Limitations and risks
When you use combinable operators, you must accept the following limitations and risks.
- Operators that are combined have to run on the same nodes with the same degree of parallelism. This makes them unsuitable for some applications.
- Operators that are combined cannot form a multi-process pipeline, which can make combinable operators slower than non-combinable operators in cases where pipeline parallelism confers a performance advantage.
- It is the responsibility of the programmer to make sure that no records are lost by the overwriting of output from a previous write, and that the input is not reused. If there is more than one output per input, the other outputs must be queued for later use using requestWriteOutputRecord().
- A combinable operator must not use any static or global variables, because if two such operators are combined into the same process, they will share the same global variables.

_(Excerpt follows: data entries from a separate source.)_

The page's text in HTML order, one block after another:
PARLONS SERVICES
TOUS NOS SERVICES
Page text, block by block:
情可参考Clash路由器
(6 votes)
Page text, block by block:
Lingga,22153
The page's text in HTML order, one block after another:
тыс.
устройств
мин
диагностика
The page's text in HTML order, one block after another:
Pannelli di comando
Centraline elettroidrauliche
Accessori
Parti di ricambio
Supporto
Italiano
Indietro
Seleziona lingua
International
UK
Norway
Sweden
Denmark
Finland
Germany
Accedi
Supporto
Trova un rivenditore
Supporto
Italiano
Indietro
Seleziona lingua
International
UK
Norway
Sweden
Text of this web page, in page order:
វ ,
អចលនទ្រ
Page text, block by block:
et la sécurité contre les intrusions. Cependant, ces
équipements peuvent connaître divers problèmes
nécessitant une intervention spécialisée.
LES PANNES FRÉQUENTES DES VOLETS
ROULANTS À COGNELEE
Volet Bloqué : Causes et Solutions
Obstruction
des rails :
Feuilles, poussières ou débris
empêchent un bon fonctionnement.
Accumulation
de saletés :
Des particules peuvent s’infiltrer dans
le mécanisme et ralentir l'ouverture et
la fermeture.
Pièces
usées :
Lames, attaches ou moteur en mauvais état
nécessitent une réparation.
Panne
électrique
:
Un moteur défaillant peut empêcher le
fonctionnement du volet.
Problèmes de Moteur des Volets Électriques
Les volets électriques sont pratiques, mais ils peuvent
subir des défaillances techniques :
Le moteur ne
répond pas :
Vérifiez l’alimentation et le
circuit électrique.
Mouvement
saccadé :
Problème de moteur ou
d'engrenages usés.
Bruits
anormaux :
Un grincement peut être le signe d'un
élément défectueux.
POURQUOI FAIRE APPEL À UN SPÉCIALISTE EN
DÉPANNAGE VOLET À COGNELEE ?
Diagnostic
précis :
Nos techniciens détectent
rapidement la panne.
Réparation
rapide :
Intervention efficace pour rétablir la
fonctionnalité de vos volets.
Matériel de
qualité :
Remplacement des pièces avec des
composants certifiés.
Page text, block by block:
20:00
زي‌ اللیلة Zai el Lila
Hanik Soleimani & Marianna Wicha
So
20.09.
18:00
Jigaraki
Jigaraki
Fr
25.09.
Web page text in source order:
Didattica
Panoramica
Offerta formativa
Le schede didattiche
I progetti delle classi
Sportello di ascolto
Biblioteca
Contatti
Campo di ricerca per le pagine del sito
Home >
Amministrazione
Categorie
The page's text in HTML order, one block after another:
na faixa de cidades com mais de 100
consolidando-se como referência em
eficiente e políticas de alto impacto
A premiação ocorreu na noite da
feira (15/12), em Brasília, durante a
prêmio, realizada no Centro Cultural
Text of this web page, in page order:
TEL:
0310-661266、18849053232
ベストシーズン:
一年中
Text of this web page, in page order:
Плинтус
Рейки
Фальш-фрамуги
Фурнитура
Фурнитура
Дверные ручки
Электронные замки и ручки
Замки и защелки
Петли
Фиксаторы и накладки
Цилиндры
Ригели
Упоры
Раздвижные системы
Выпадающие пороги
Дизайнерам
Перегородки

- When writing a combinable operator, do not use runLocally(). Instead of runLocally(), a combinable operator implements the function processInputRecord() to consume input records, one by one.
- When writing a combinable operator, do not use getRecord(). A combinable operator must never call getRecord(); instead, the framework calls getRecord() on behalf of the combinable operator and then calls processInputRecord() for each record.
- After calling putRecord() or transferAndPutRecord(), a combinable operator must not do anything to disturb the output record before returning control to the framework. The safest thing to do after calling putRecord() or transferAndPutRecord() is to return to the framework.